Feldspar is the most abundant mineral in the early crust. While Feldspars have a range of chemical compositions, minerals with this structure account for over half of the material that composes the earth’s crust.

Formula: KAlSi₃O₈
Space group: \(C\frac{2}{m} \)
Lattice: Monclinic-C
Cell: \(a = 8.600 \text{Å},\,b = 13.02 \text{Å},\,\)
   \(c = 7.22 \text{Å},\,\beta = 116.1º\)
Z: 4   V: \(726.3\,\text{Å}^3\)

Fig. 53 Crystal structure of orthoclase a feldspar. The elements shown are K in purple, Al in blue, Si in teal, and O in red.

Zeolites

Zeolites are a class of both natural and synthetic aluminosilicates that form porous structures with a broad range of applications in gas storage, chemical separations, and catalysis. Two of the most common zeolite structures encountered in the chemistry lab are Linde Type A (aka, LTA, 3 Å and 4 Å molecular sieves), and Faujasite (13X molecular sieves). Both are synthesize using hydrothermal conditions and upon crystallization contain a large amount of water in the pores. The water can be removed by heating post-synthesis to create the activated zeolite. In Fig. 54 are shown simplified representations of these crystal structures with only the Si and Al tetrahedra shown. Linde Type A and Faujasite are only two of over 230 unique tilings of tetrahedra that are identified as zeolites.
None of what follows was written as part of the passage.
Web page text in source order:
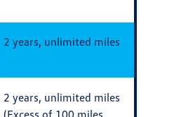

Fig. 54 Crystal structure of Linde Type A, \(Na_{12}Al_{12}Si_{12}O_{48}\cdot 27H_2O\), and Faujasite, \((Na_2,Ca,Mg)_{3.5}[Al_7Si_{17}O_{48}]\cdot32 H_2O\), zeolites. The mixed Si/Al sites are shown as teal tetrahedron. Oxygen atoms are shown in red. Water and alkali metal cations not shown.